Dow Rolling Contract
Although the Dow made a new all-time intra-day high at 41533 on Friday the market fell 140 points from this high into the close and is now back below its September all-time high print. This move higher saw the whole of my sell range triggered for a now 41280 average short position. I am never comfortable in being short the Dow as every dip since October 2022 has been aggressively bought. We have a rare occurrence in that the September 1929 Calendar and September 2024 Calendar are the same. If the topping sequence is the same for this September as it was back in 1929, then the Dow should top between September 16 and September 20. In 1929 the Dow fell 17% from its September high until October 4, which was Rosh Hashanah. The Index then rallied until Friday October 11. Yom Kippur was on Monday October 14, 1929. After that stocks crashed. We will soon see how long the parallels remain. However, Ms Yelln will no doubt have something to say about this if markets do crash – which in my opinion is long overdue. I will leave my 41605 ‘’Closing Stop’’ unchanged while raising my T/P level to 41220. If any of the above levels are hit, I will be back with a new update for my Platinum Members.
Cash NASDAQ 100
The NDX rallied over 1000 points last week. This latest recovery move saw the NDX hit my sell range for a now 19440 short position. I am still short, and I will add to this trade on any further move higher to 19600 while leaving my 19705 ‘’Closing Stop’’ unchanged. I will now raise my T/P level to 19340. If any of the above levels are hit, I will be back with a new update for my Platinum Members.
December BUND
Despite the ECB cutting rates as expected last Thursday, the Bund continue to trade in narrow ranges. Given how low the Bund Yield is I find it very hard to be a buyer while just like all asset classes it is extremely difficult to be short. As I detailed at length in my S&P commentary above in my opinion all the good news is priced into these markets with no room for error. I cannot see inflation having a sustained move below 2% and I think the new base case for Interest Rates will be 3% and not the 1% or zero rates that we have enjoyed for most of the past 15 years. The Bund has resistance from 135.60/136.30 where I will be a small seller with a lower 137.05 ‘’Closing Stop’’. Meanwhile, my only interest in buying the Bund is still on a move lower to 133.20/133.90 with the same 132.65 ‘’Closing Stop’’.
Gold Rolling Contract
Wow. Gold has surged over $70 since my last Daily Commentary. This move higher saw the precious metal close at a new all-time high at a price of $2578. Gold is now severely extended to the upside.
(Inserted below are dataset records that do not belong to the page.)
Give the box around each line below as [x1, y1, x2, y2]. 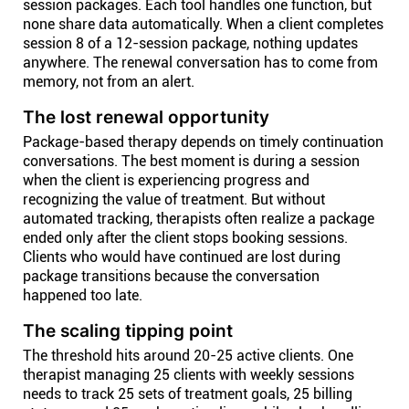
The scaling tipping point [23, 320, 233, 341]
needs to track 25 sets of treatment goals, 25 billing [23, 385, 352, 403]
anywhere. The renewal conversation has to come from [23, 54, 378, 71]
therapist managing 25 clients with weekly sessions [23, 366, 354, 383]
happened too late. [23, 287, 142, 304]
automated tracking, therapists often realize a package [23, 210, 374, 227]
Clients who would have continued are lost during [23, 248, 341, 266]
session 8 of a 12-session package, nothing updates [23, 35, 358, 52]
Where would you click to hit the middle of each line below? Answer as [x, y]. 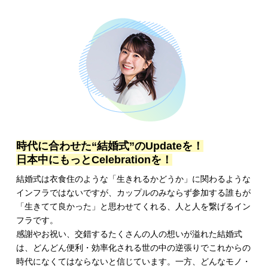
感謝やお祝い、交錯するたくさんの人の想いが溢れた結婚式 [129, 234]
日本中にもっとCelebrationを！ [94, 160]
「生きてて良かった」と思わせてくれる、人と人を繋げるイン [133, 207]
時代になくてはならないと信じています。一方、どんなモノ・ [133, 262]
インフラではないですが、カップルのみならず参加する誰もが [133, 193]
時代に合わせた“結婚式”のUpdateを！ [109, 146]
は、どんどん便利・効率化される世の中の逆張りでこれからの [133, 248]
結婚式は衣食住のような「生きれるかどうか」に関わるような [133, 179]
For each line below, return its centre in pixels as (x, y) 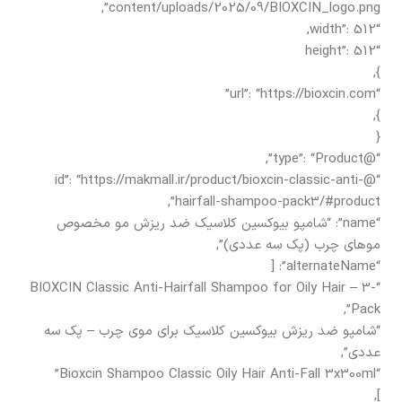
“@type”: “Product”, (372, 159)
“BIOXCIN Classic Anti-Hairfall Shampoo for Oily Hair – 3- (203, 288)
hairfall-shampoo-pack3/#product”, (278, 202)
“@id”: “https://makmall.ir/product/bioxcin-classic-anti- (209, 180)
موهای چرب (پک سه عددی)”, (298, 245)
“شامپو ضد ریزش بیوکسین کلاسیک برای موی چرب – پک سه (212, 331)
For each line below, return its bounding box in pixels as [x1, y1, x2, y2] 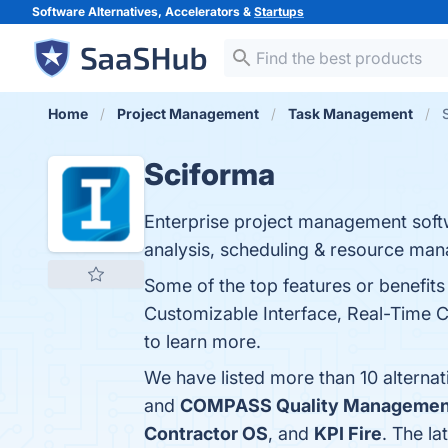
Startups [254, 4, 304, 19]
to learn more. [144, 331, 261, 352]
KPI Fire [314, 423, 382, 444]
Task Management [288, 105, 413, 122]
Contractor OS [144, 423, 268, 444]
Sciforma [144, 156, 275, 192]
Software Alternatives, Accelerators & [32, 4, 254, 19]
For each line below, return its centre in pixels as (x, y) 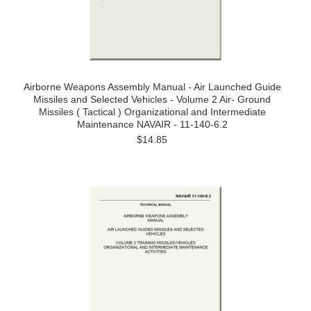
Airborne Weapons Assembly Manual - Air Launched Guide (152, 87)
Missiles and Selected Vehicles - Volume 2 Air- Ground (152, 99)
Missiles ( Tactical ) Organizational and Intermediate (152, 112)
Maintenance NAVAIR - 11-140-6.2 (152, 124)
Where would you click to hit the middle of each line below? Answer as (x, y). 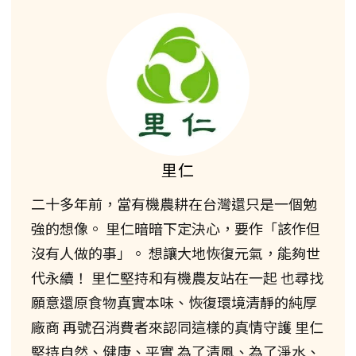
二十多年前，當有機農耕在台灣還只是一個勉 (174, 203)
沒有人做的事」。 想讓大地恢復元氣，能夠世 (176, 252)
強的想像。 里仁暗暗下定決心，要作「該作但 (176, 228)
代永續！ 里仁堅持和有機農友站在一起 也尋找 (177, 277)
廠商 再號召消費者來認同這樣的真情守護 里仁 (177, 326)
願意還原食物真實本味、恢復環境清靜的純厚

It is very rare that I will attempt a short position in Gold but the market is so extended short-term I will use any further rally to 2610/2630 to be a small seller with a 2649 ‘’Closing Stop’’. If I am taken short, I will have a T/P level at 2588.
Silver Rolling Contract
Silver has now rallied over 10% since missing my 28.00 buy level on Wednesday and I am still flat. I still long in my pension and this is one position I have no interest in exiting. Remember Silver was trading above $51 back in 2011 so the upside potential from here in Silver is huge. I will now raise my buy level to 29.10/30.00 with a higher 27.95 ‘’Closing Stop’’.